Senior Research Fellow

Rachel M. Gisselquist, a political scientist, is a Senior Research Fellow with the United Nations University World Institute for Development Economics Research (UNU-WIDER) and a member of the institute’s senior management team. She works on the politics of developing countries, with particular attention to inequality, ethnic politics, statebuilding and governance and the role of aid therein, democracy and democratization, and sub-Saharan African politics.

At UNU-WIDER, she currently leads the projects Addressing Group-based Inequalities and The State and Statebuilding in the Global South – International and Local Interactions, and co-leads the projects The Impact of Inequality on Growth, Human Development, and Governance @EQUAL, Clientelist Politics and Economic Development – Theories, Perspectives, and New Directions, and Effects of Swedish and International Democracy Support. She serves as Helsinki-based research focal point for the Southern Africa – Towards Inclusive Economic Development (SA-TIED) programme, and is a core member of the UNU-WIDER team in the African Cities Research Consortium. Under the institute’s previous research programmes, she was a focal point for The Politics of Group-Based Inequalities: Measurement, Implications, and Possibilities for Change (2014–18), and the Governance and Fragility theme of the Research and Communication on Foreign Aid (ReCom) programme (2011–13).

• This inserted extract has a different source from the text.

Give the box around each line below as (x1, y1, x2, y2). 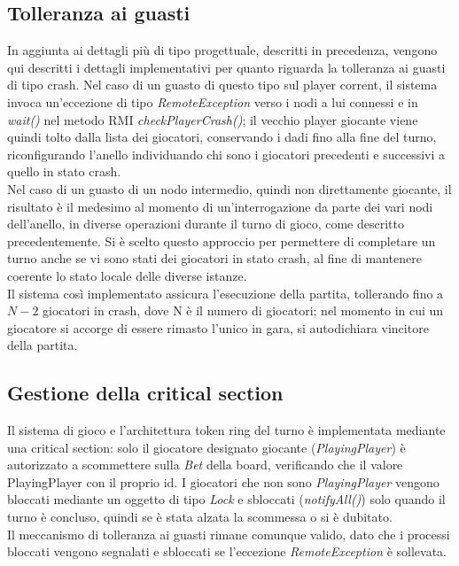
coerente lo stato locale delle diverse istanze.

Her work is published in various journals and edited volumes, including World Development, Journal of Development Studies, Oxford Development Studies, Annals of the American Academy of Political and Social Science, Ethnic and Racial Studies, Social Indicators Research, Journal of Ethnic and Migration Studies, Democratization, and International Peacekeeping. She is editor/co-editor of a dozen journal special issues and collections, and co-author of the first two editions of the Ibrahim Index of African Governance, which has become a standard reference on governance. Before moving to Helsinki, she spent three years at Harvard University as Research Director, Index of African Governance. She has also spent time at the London School of Economics and with the World Bank. She holds a PhD in Political Science from the Massachusetts Institute of Technology and Master’s degree in Public Policy from Harvard University.